To make the search more robust, we are performing backtesting on different split (i.e., by setting the refit parameter to True).

we started with the 80% of the training and 20% of the testing and incrementally increase the training set and reduce the testing set.



![time series backtesting with refit](https://skforecast.org/0.13.0/img/backtesting_refit.gif)



The result of this random search is a model with the lowest error.

we Then use this model to forecast the future values of the time series.



## About Multivariate Time Series Forecasting



For this we are using DecisionTreeRegressor from sklearn.tree. This decision is based on the result of our findings in our research/capstone.



```python

forecaster = ForecasterAutoregMultiVariate(

    regressor=DecisionTreeRegressor(random_state=123),

    level=df.columns[-1],

    lags=lag_value,

    steps=10,

    transformer_series=StandardScaler(),

    transformer_exog=StandardScaler(),

)

```



The decision tree can be visualized using the diagram below:

![decision tree regression](https://www.researchgate.net/publication/348456545/figure/fig1/AS:981743439994883@1611077284634/Schematic-of-a-Decision-Tree-The-figure-shows-an-example-of-a-decision-tree-with-3.png)

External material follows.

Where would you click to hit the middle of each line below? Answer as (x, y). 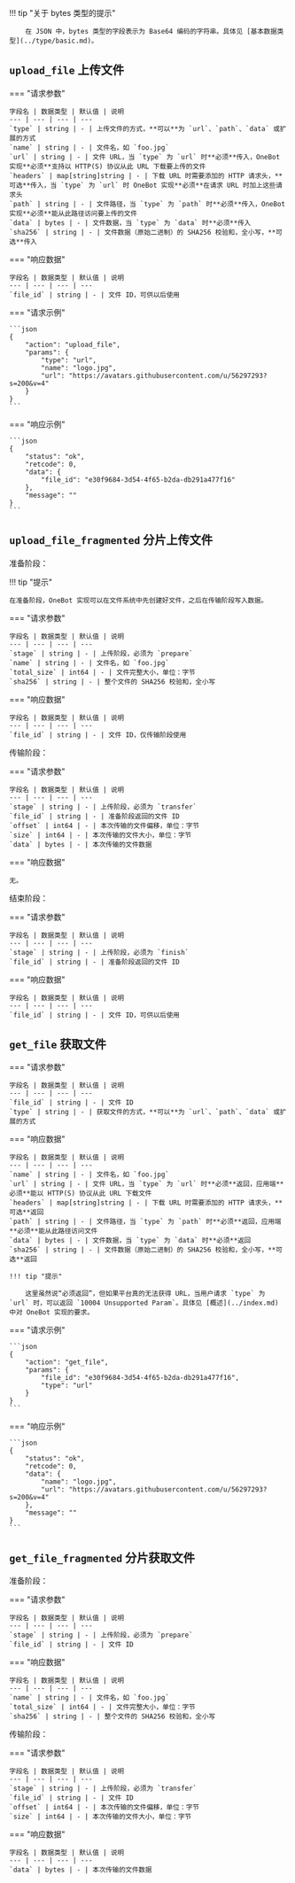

We used `skforecast` package to transform this model into a forecasting model. To optimize the hybrid model specific for a time series data, we perform a hyperparameter tuning using random search for the parameters of the models. We use `Mean Squared Error` as metric.The data are normalized using the StandardScaler from `sklearn.preprocessing`



```python

param_grid = {

    "max_depth": [3, 5, 10, None],  # Depth of the tree

    "min_samples_split": [2, 5, 10],  # Minimum samples to split a node

    "min_samples_leaf": [1, 2, 4],  # Minimum samples per leaf

    "max_features": [

        None,

        "sqrt",

        "log2",

    ],  # Number of features to consider for split

}



# Perform random search to find the best hyperparameters

results_random_search = random_search_forecaster_multivariate(

    forecaster=forecaster,

    series=df,  # The column of time series data

    param_distributions=param_grid,

    lags_grid=[3, 5, 7, 12, 14],

    steps=10,

    exog=exog,

    n_iter=10,

    metric="mean_squared_error",

    initial_train_size=int(len(df) * 0.8),

    refit=True, # this will perform a backtesting on different split, where the model refit every increase in training size.

    fixed_train_size=False,

    return_best=True,  # Return the best parameter set

    random_state=123,

)

```



To make the search more robust, we are performing backtesting on different split (i.e., by setting the refit parameter to True).

we started with the 80% of the training and 20% of the testing and incrementally increase the training set and reduce the testing set.



![time series backtesting with refit](https://skforecast.org/0.13.0/img/backtesting_refit.gif)



The result of this random search is a model with the lowest error.

we Then use this model to forecast the future values of the time series.